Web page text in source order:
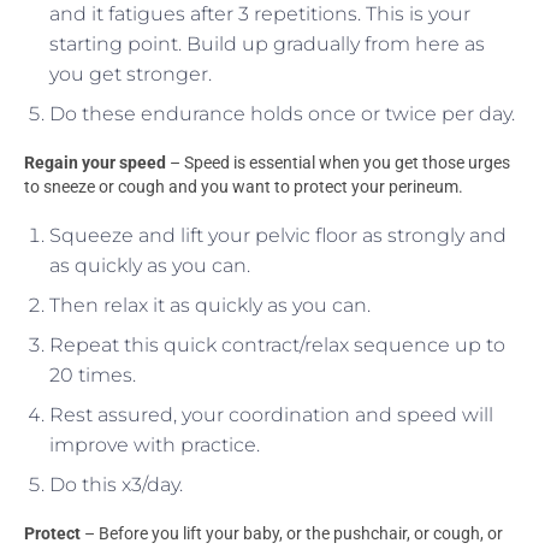
and it fatigues after 3 repetitions. This is your
starting point. Build up gradually from here as
you get stronger.
Do these endurance holds once or twice per day.
Regain your speed – Speed is essential when you get those urges
to sneeze or cough and you want to protect your perineum.
Squeeze and lift your pelvic floor as strongly and
as quickly as you can.
Then relax it as quickly as you can.
Repeat this quick contract/relax sequence up to
20 times.
Rest assured, your coordination and speed will
improve with practice.
Do this x3/day.
Protect – Before you lift your baby, or the pushchair, or cough, or
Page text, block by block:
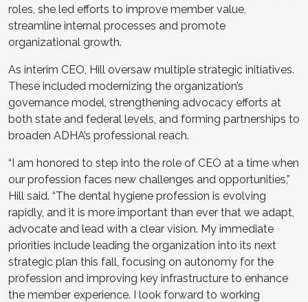
roles, she led efforts to improve member value,
streamline internal processes and promote
organizational growth.
As interim CEO, Hill oversaw multiple strategic initiatives.
These included modernizing the organization’s
governance model, strengthening advocacy efforts at
both state and federal levels, and forming partnerships to
broaden ADHA’s professional reach.
“I am honored to step into the role of CEO at a time when
our profession faces new challenges and opportunities,”
Hill said. “The dental hygiene profession is evolving
rapidly, and it is more important than ever that we adapt,
advocate and lead with a clear vision. My immediate
priorities include leading the organization into its next
strategic plan this fall, focusing on autonomy for the
profession and improving key infrastructure to enhance
the member experience. I look forward to working
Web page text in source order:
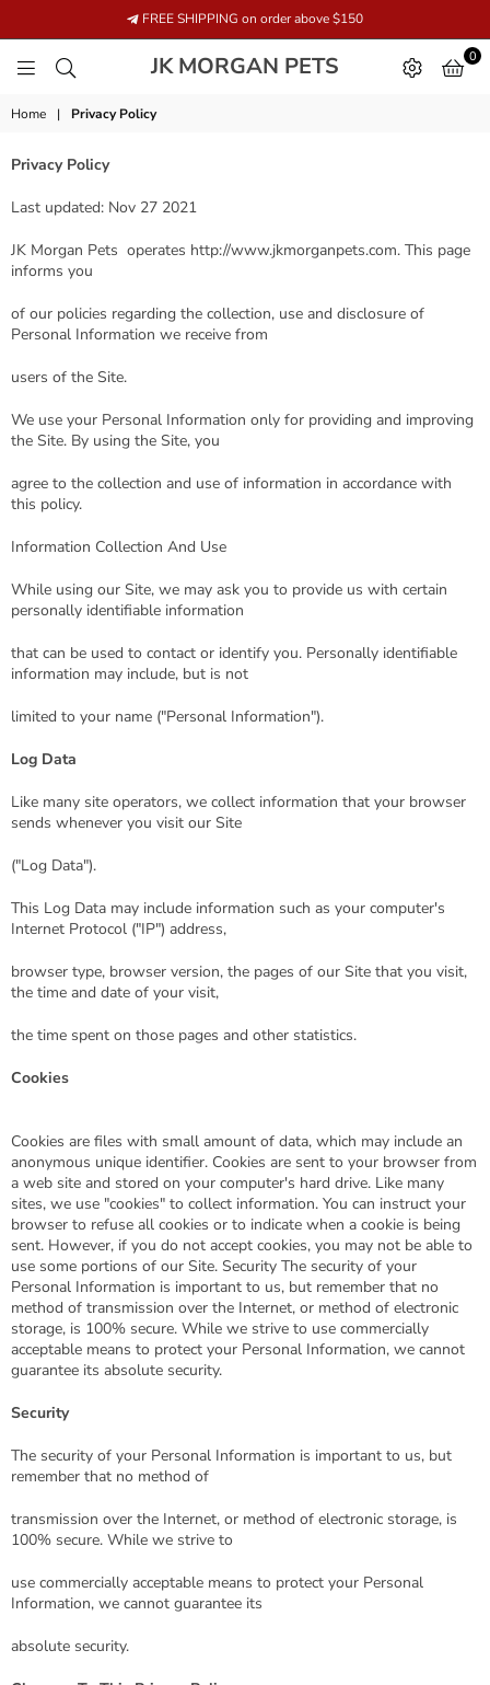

_ _ _ _ _

• _ABOUT THIS EXERCISE_:
Going back to the data above, write out everything from the line with "Protect – Before" down to the line with "As interim CEO, Hill", both included, leaving every picture out.

• _ANSWER TO THE EXERCISE_:
Protect – Before you lift your baby, or the pushchair, or cough, or
Page text, block by block:
roles, she led efforts to improve member value,
streamline internal processes and promote
organizational growth.
As interim CEO, Hill oversaw multiple strategic initiatives.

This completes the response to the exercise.